Essa interpelação inicial é importante porque no Direito, em particular, há uma sensível dificuldade de se recorrer as causas dos problemas, senão diretamente as respostas ou pretensas respostas, sobretudo, para problemas complexos e não conceituais. Nisso, ainda com Gadamer[2], o diálogo hermenêutico, estruturado na dinâmica da pergunta e da resposta, como matriz de concepção de verdade historicamente condicionada pode nos revelar contribuições fundamentais[3].

Também não é por acaso a primazia da pergunta sobre a resposta. A pergunta é sempre o start de qualquer reflexão hermenêutica, na medida em que denuncia a antecipação de sentido e projeta o intérprete em um jogo, por ele não arbitrado, em direção ao encontro com coisa mesma[4].

Nisso, dois elementos são derradeiros para o diálogo: a capacidade de ouvir e a existência de uma linguagem comum entre os participantes; outros fatores podem determinar a impossibilidade de participar no diálogo como a alienação social e política, o dogmatismo e o ceticismo, a indiferença acerca do que se dialoga, o bloqueio da produtividade interpretativa e o fatalismo da conformidade[5].

Um texto é sempre uma pergunta; ele nos interpela e com ele vamos dialogando na medida que nos compreendemos e o compreendemos com a linguagem que nos envolve, isto é, a linguagem que nos dá o sentido comum. No Direito, em tese, numa graduação de cinco anos (e deveríamos continuar depois) estudamos com a finalidade de adquirir uma linguagem comum compartilhada e a partir daí podermos nos mover nesse mundo.

Na base desse mundo, há uma Constituição (1988) com toda a sua carga histórica, social e política. Num dado momento, ela (Constituição) é o “estranho” e para o estranho devemos estar preparados, pois ele sabe como fazer perguntas[6]. Nesse curto período de interpelação e aproximação com a Constituição, buscamos compreender seu sentido (ou não?!), o sucesso dessa empreitada dependerá do modo como nos é/foi apresentada. Este é o ponto: aprendemos ou não a defendê-la?!

O título é uma provocação reflexiva que, de certa forma, recupera em diálogo aquela interpelação lançada já aos 15 anos da Constituição por Lenio Streck: como é possível olhar o novo (texto constitucional de 1988) se os nossos pré-juízos (pré-compreensão) estão dominados por uma compreensão inautêntica do Direito, onde, no campo do Direito Constitucional, pouca importância tem sido dada ao estudo da jurisdição constitucional[7]? Então, eu pergunto hoje (ainda sem respostas), véspera dos 30 anos da Constituição de 1988, se temos algo diferente para dizer sobre Constituição? E no Direito, progredimos ou regredimos?

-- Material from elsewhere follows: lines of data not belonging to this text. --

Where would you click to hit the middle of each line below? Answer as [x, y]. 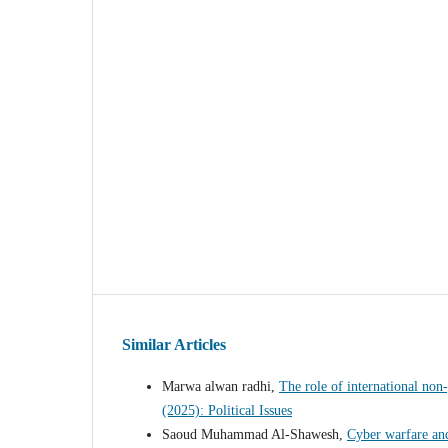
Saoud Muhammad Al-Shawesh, [254, 435]
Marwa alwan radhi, [220, 387]
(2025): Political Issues [227, 411]
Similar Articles [174, 345]
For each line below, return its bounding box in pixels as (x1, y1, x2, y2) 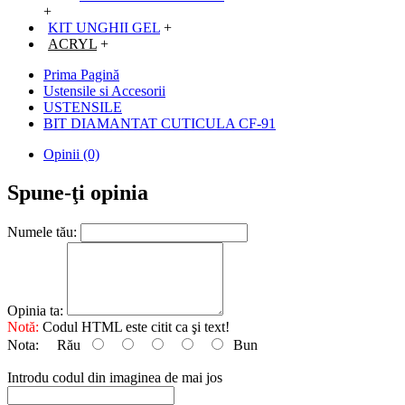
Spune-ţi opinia (7, 180, 148, 204)
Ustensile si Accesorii (43, 83, 165, 99)
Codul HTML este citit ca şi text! (39, 318, 230, 334)
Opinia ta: (7, 302, 63, 318)
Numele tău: (7, 223, 77, 240)
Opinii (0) (43, 146, 99, 162)
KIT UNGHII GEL (48, 20, 160, 35)
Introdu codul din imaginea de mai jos (7, 369, 222, 385)
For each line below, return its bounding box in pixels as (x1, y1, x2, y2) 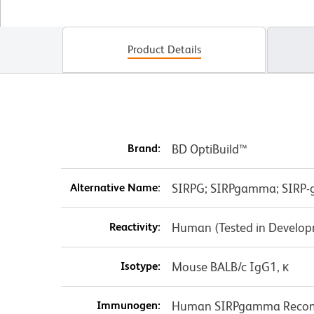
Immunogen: (96, 299, 161, 313)
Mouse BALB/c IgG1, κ (171, 259, 289, 275)
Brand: (127, 142, 161, 156)
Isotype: (120, 259, 161, 273)
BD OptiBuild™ (171, 142, 247, 157)
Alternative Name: (69, 181, 161, 195)
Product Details (127, 43, 201, 57)
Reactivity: (109, 220, 161, 234)
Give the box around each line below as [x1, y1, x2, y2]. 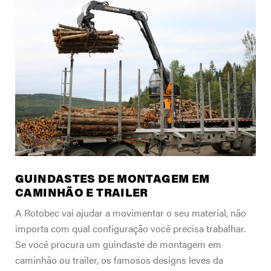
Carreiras [12, 53, 56, 69]
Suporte [12, 28, 50, 44]
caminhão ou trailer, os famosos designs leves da [15, 253, 223, 267]
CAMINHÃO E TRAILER [15, 184, 148, 201]
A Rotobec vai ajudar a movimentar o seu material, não [15, 206, 246, 220]
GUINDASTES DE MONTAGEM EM [15, 170, 210, 187]
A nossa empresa [12, 3, 96, 19]
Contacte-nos [12, 79, 77, 94]
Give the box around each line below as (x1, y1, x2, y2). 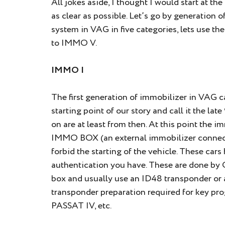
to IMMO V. (51, 37, 97, 50)
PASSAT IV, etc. (51, 199, 111, 212)
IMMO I (51, 64, 84, 77)
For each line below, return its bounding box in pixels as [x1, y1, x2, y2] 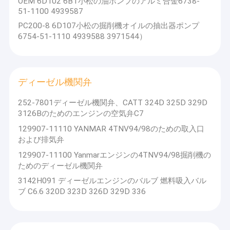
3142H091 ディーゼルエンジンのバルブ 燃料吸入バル [18, 176, 207, 186]
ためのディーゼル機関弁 [18, 161, 103, 170]
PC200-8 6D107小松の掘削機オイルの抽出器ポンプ [18, 21, 200, 31]
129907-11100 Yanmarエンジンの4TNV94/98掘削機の [18, 150, 212, 160]
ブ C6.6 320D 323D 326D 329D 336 [18, 187, 146, 197]
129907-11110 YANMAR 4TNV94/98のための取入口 [18, 124, 205, 133]
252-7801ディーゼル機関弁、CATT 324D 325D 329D [18, 98, 208, 107]
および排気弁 [18, 135, 65, 144]
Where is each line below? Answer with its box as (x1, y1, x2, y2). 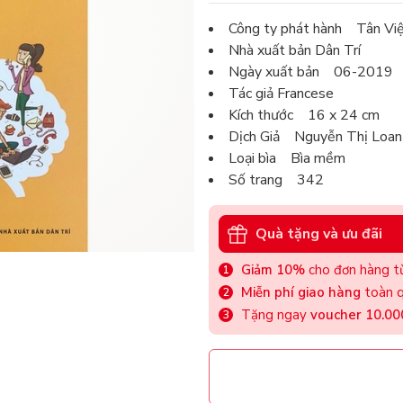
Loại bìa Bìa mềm (228, 148, 345, 169)
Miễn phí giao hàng (241, 283, 361, 302)
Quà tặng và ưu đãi (255, 223, 382, 244)
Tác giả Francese (228, 84, 334, 104)
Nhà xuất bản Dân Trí (228, 40, 361, 61)
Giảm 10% (241, 261, 305, 280)
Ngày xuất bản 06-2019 (228, 62, 393, 83)
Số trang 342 (228, 170, 324, 191)
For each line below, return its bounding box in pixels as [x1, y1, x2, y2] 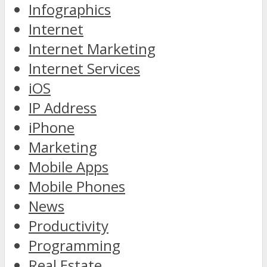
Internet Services [29, 58, 140, 79]
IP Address [29, 98, 97, 118]
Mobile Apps [29, 157, 108, 177]
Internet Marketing [29, 39, 156, 59]
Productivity [29, 216, 108, 236]
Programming [29, 235, 120, 256]
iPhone [29, 117, 74, 138]
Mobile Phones [29, 176, 125, 197]
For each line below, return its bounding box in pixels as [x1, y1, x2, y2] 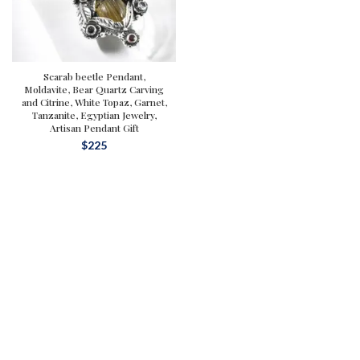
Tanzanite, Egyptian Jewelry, [31, 108, 157, 121]
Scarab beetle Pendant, [43, 70, 145, 83]
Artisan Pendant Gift [49, 121, 139, 134]
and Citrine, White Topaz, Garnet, [21, 96, 167, 108]
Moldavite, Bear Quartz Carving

Disso, seguimos o diálogo: é sabido que a Constituição não pode prescindir da política e do direito. No entanto, é o Direito a condição de possibilidade da própria democracia e da Constituição, ao menos essa parece ter sido a opção. Por isso, talvez seja esse um dos enigmas ainda não desvendados a partir do pacto fundacional de 1988 com o Estado Democrático de Direito no Brasil.

Passados quase 30 anos e ainda imersos em mazelas políticas e jurídicas típicas de pré-CF/88: autoritarismos, protagonismo das relações de poder, estamentos, clientelismo, do direito como instrumento etc., todos dilemas (predadores exógenos e endógenos do Direito) que servem para denunciar que não compreendemos materialmente a Constituição.

E é por aí que trilharam temas de duvidosa constitucionalidade, sem maior estranhamento (e com torcida), alguns deles recentíssimos: o impeachment; a emenda dos gastos públicos; a presunção de inocência transformada em presunção de culpabilidade; a intervenção federal militar no RJ. A Constituição não foi feita para resistir às maiorias eventuais? E o que aconteceu com a jurisdição constitucional?

Com essa mesma Constituição — digo isso porque acredito no Direito e na democracia e, como jurista, não quero perder o bonde da história sem tê-la defendido (aliás, em tempos difíceis, essa tem sido a relevante contribuição da CHD) —, temos a instância de validade e as condições de possibilidade para superar o velho imaginário dominante e assim assentar novas premissas teóricas para uma adequada compreensão dialética entre Constituição e Direito.

Não podemos ceder, ou vamos abdicar do Estado Democrático de Direito. Entendam, segundo Cárdenas Gracia, que la Constitución sólo puede cumplir sus tareas allí donde consiga, bajo cambiadas circunstancias, preservar su fuerza normativa, es decir, allí donde consiga garantizar su continuidad sin perjuicio de las transformaciones históricas, lo cual presupone la continuidad de su identidad[8].

Isso está a indicar que, sempre voltando a Hesse, a força normativa da Constituição está identificada com a sua resistência e preservação de sua identidade, não obstante as transformações históricas. Dito de outro modo, as transformações históricas de uma forma ou de outra, sempre encontram ressonância na Constituição, não o contrário, sob pena de vulnerabilizar sua identidade e sua resistência.

Em suma, a Constituição, mesmo diante das possibilidades de reforma ou alteração, tem o que podemos chamar de “mínimo é”, DNA, a ser garantido mediante autêntico diálogo entre Direito e Constituição. O Direito lhe é a condição de possibilidade. Por ora, enfim, muito temos para dizer o que NÃO é uma Constituição.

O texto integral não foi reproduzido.